Ok that was the quick and dirty way to do it and there are a lot of less that optimum design concerns but it didn't take much to fill the hose, something like 23 cubic inches of liquid.

Now I am gonna show you my next option, I used hard PVC Pipe which made it self supporting but I could only find the 1.5 inch id pipe. Which annoyingly enough doubles the volume of the tube to more than a single pint can of whatever finish you chose to use, somewhere around 53 cubic inches.

I found a selection of caps and adapters that fit the PVC pipe so I could pick and choose the best options available. On the bottom I put a press fit cap (which you need to glue in place with abs cement) and on top I found an adapter that allows you to fit a screw top to the pipe which also functions as a reservoir but it is the same inner diameter as the PVC pipe so you have to be careful how high you fill this one. With the screw top you can store your finishes in the pipe without worry (Just make sure you mark what is in each tube) and it is easy to fit a rubber squeegee to the top with a minimum of fuss and muss.

Me and my creation, see how elegant it looks.
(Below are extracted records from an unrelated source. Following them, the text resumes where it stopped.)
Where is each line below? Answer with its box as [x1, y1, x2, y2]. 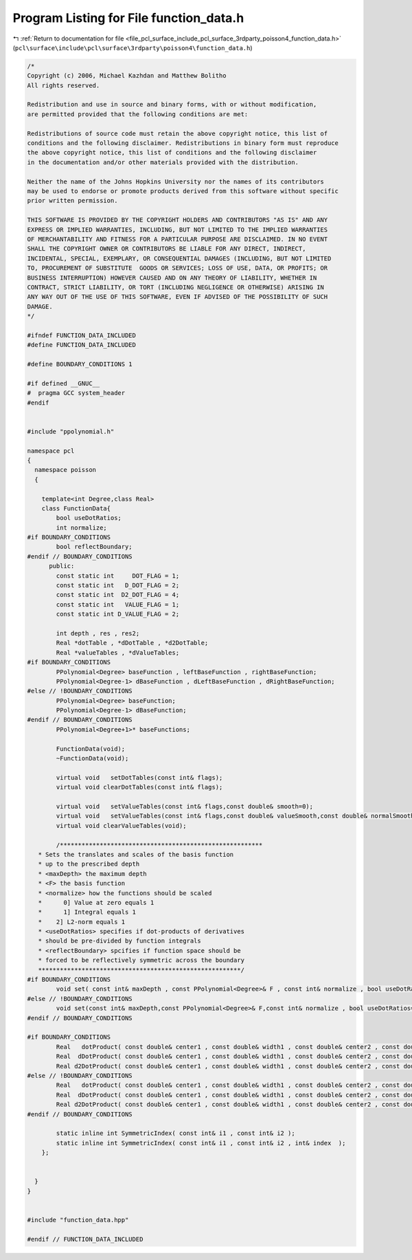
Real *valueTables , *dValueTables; [56, 649, 180, 656]
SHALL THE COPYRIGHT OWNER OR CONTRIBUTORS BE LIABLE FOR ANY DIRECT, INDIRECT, [27, 245, 306, 253]
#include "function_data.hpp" [27, 1216, 129, 1224]
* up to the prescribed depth [38, 860, 140, 868]
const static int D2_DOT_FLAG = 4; [56, 591, 180, 599]
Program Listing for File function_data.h [12, 10, 244, 25]
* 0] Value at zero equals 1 [38, 899, 154, 906]
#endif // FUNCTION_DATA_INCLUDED [27, 1235, 144, 1243]

It works wonderfully and fits most of my requirements nicely. It is simple to make, elegant to look at and use and is quite cheap. I can buy the PVC in 6 foot or 12 foot lengths at my local hardware store but you may find other options locally.

If I could, I would find and use 1 inch id PVC pipe with a 1 inch to 2 inch screw top adapter. but I was told that that is not a common item and hard to find, however this way works fine.

  • 6 foot 1.5 inch id PVC pipe=$3.82
  • 2- 1.5 inch end caps=$1.34
  • 2- 1.5 inch screw cap adapters=$3.42
  • 2 1.5 inch screw caps=$2.00
  • total for 2 dip tanks=$10.58=$5.29 each.
  • 1 small can of ABS contact cement=$4.00

Making a squeegee.

Ok by now you all are going "hey this is fine as far as it goes but I need a squeegee too don't I?" and you would be right. On the commercial models, most have a threaded reservoir that accepts a screw on Mason Jar lid®. This allows us to insert a rubber plate with holes in it, this scrapes all the excess finish off the shaft and keeps it in the tank.

This does a number of things for you, first of all it is an elegant looking solution and there is no dripping and no uneven run off that could dry into odd drips on your shaft. In fact the shaft is dry almost instantly and only slightly tacky for a short while before completely drying. The other thing this does is keep the finish in the tank from evaporating it's thinning agent too quickly which is also a good thing as you do not have to inhale so much of it.

Now this would be a good solution if I could do it but I have not found a way to do so on my own. Finding a pipe adapter with that thread style and size would be difficult and probably expensive not to mention having to replace those rubbers often as they wear out fast (I only know of an American distributor for them so it becomes expense on top of expense).

Ta da a squeegee

What I did was to cut up a section of Mountain bike inner tube into about 4 x 4 inch sections with a 5/16th hole in the middle and lay that over the top of the tube reservoir and clamp it in place with a screw band clamp or a couple of winds with a rubber band.

I do not think these will last as long as the rubbers you buy for the commercial dippers but at 3 bucks for 8-10 of them, I doubt if that will be a problem and I can go to any place that sells bike supplies to find them so I do not have to order them from a distributor. For that matter any sort of thick rubber that you can cut into a 4 x 4 square will work so old truck inner tubes or the like is probably fine.